Items from a dataset:
+-------+

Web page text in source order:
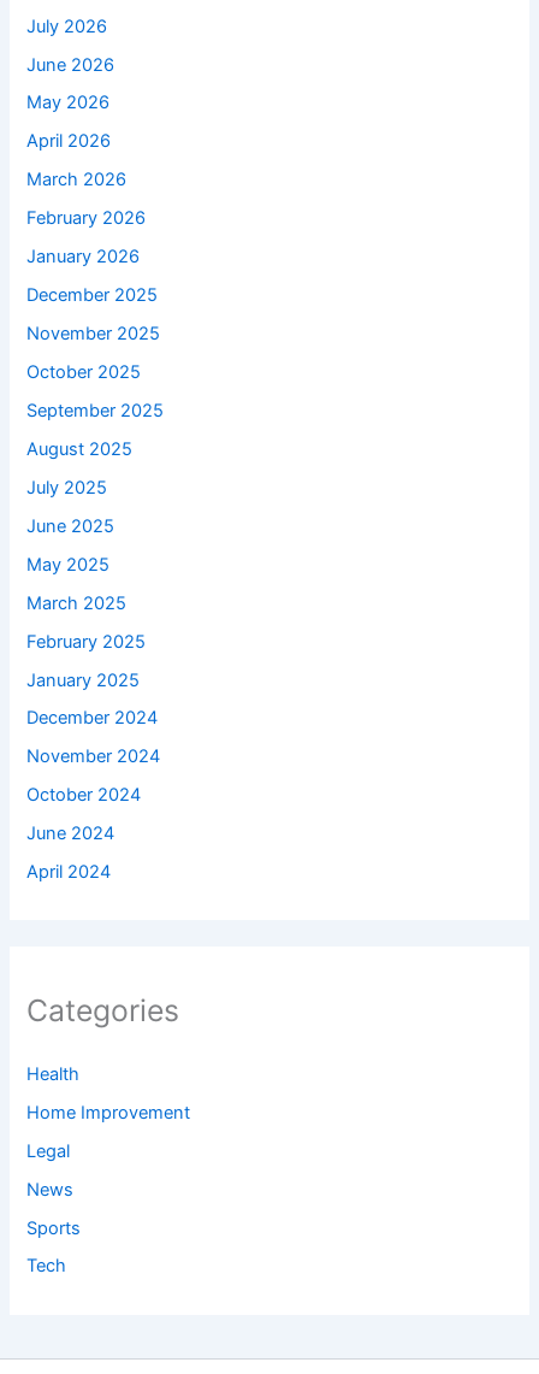
July 2026
June 2026
May 2026
April 2026
March 2026
February 2026
January 2026
December 2025
November 2025
October 2025
September 2025
August 2025
July 2025
June 2025
May 2025
March 2025
February 2025
January 2025
December 2024
November 2024
October 2024
June 2024
April 2024
Categories
Health
Home Improvement
Legal
News
Sports
Tech
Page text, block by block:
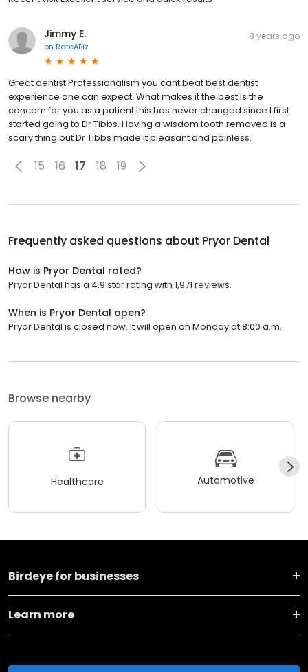
Jimmy E.
on RateABiz
8 years ago
Great dentist Professionalism you cant beat best dentist
experience one can expect. What makes it the best is the
concern for you as a patient this has never changed since I first
started going to Dr Tibbs. Having a wisdom tooth removed is a
scary thing but Dr Tibbs made it pleasant and painless.
15 16 17 18 19
Frequently asked questions about Pryor Dental
How is Pryor Dental rated?
Pryor Dental has a 4.9 star rating with 1,971 reviews.
When is Pryor Dental open?
Pryor Dental is closed now. It will open on Monday at 8:00 a.m.
Browse nearby
Healthcare Automotive
Birdeye for businesses
Learn more
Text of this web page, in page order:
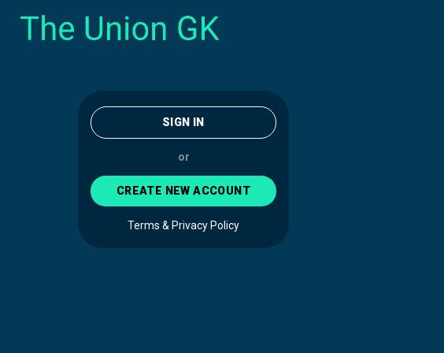
SIGN IN
or
CREATE NEW ACCOUNT
Terms & Privacy Policy
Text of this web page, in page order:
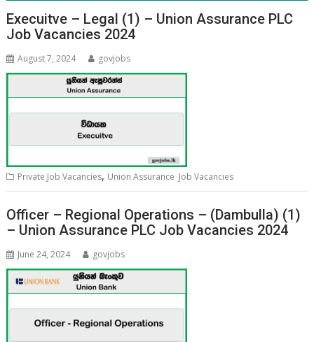
Execuitve – Legal (1) – Union Assurance PLC
Job Vacancies 2024
August 7, 2024 govjobs
Private Job Vacancies, Union Assurance Job Vacancies
Officer – Regional Operations – (Dambulla) (1)
– Union Assurance PLC Job Vacancies 2024
June 24, 2024 govjobs
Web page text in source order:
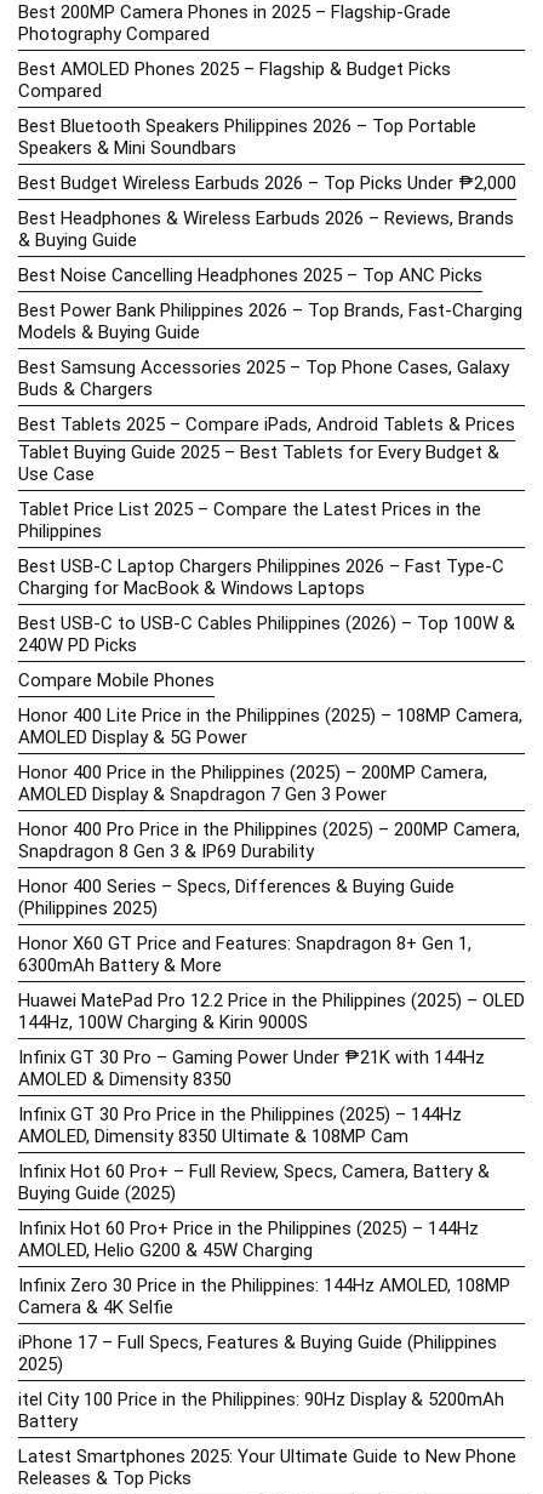
Best 200MP Camera Phones in 2025 – Flagship-Grade
Photography Compared
Best AMOLED Phones 2025 – Flagship & Budget Picks
Compared
Best Bluetooth Speakers Philippines 2026 – Top Portable
Speakers & Mini Soundbars
Best Budget Wireless Earbuds 2026 – Top Picks Under ₱2,000
Best Headphones & Wireless Earbuds 2026 – Reviews, Brands
& Buying Guide
Best Noise Cancelling Headphones 2025 – Top ANC Picks
Best Power Bank Philippines 2026 – Top Brands, Fast-Charging
Models & Buying Guide
Best Samsung Accessories 2025 – Top Phone Cases, Galaxy
Buds & Chargers
Best Tablets 2025 – Compare iPads, Android Tablets & Prices
Tablet Buying Guide 2025 – Best Tablets for Every Budget &
Use Case
Tablet Price List 2025 – Compare the Latest Prices in the
Philippines
Best USB-C Laptop Chargers Philippines 2026 – Fast Type-C
Charging for MacBook & Windows Laptops
Best USB-C to USB-C Cables Philippines (2026) – Top 100W &
240W PD Picks
Compare Mobile Phones
Honor 400 Lite Price in the Philippines (2025) – 108MP Camera,
AMOLED Display & 5G Power
Honor 400 Price in the Philippines (2025) – 200MP Camera,
AMOLED Display & Snapdragon 7 Gen 3 Power
Honor 400 Pro Price in the Philippines (2025) – 200MP Camera,
Snapdragon 8 Gen 3 & IP69 Durability
Honor 400 Series – Specs, Differences & Buying Guide
(Philippines 2025)
Honor X60 GT Price and Features: Snapdragon 8+ Gen 1,
6300mAh Battery & More
Huawei MatePad Pro 12.2 Price in the Philippines (2025) – OLED
144Hz, 100W Charging & Kirin 9000S
Infinix GT 30 Pro – Gaming Power Under ₱21K with 144Hz
AMOLED & Dimensity 8350
Infinix GT 30 Pro Price in the Philippines (2025) – 144Hz
AMOLED, Dimensity 8350 Ultimate & 108MP Cam
Infinix Hot 60 Pro+ – Full Review, Specs, Camera, Battery &
Buying Guide (2025)
Infinix Hot 60 Pro+ Price in the Philippines (2025) – 144Hz
AMOLED, Helio G200 & 45W Charging
Infinix Zero 30 Price in the Philippines: 144Hz AMOLED, 108MP
Camera & 4K Selfie
iPhone 17 – Full Specs, Features & Buying Guide (Philippines
2025)
itel City 100 Price in the Philippines: 90Hz Display & 5200mAh
Battery
Latest Smartphones 2025: Your Ultimate Guide to New Phone
Releases & Top Picks
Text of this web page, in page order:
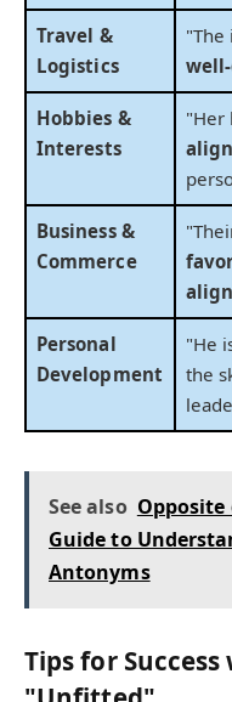
Travel &
Logistics
"The
Hobbies &
Interests
"Her
Business &
Commerce
Personal
Development
"He
the
See also Opposite
Guide to
Antonyms
Tips for
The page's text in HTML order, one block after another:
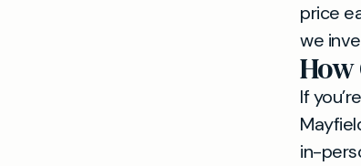
price
we
How
If
in-

+-------+

**EXERCISE**: The required output is the exact lines from the opening line of the entries through the line with "scary thing but", inclusive, without pictures.

**RESPONSE BOX**:
Web page text in source order:
July 2026
June 2026
May 2026
April 2026
March 2026
February 2026
January 2026
December 2025
November 2025
October 2025
September 2025
August 2025
July 2025
June 2025
May 2025
March 2025
February 2025
January 2025
December 2024
November 2024
October 2024
June 2024
April 2024
Categories
Health
Home Improvement
Legal
News
Sports
Tech
Page text, block by block:
Jimmy E.
on RateABiz
8 years ago
Great dentist Professionalism you cant beat best dentist
experience one can expect. What makes it the best is the
concern for you as a patient this has never changed since I first
started going to Dr Tibbs. Having a wisdom tooth removed is a
scary thing but Dr Tibbs made it pleasant and painless.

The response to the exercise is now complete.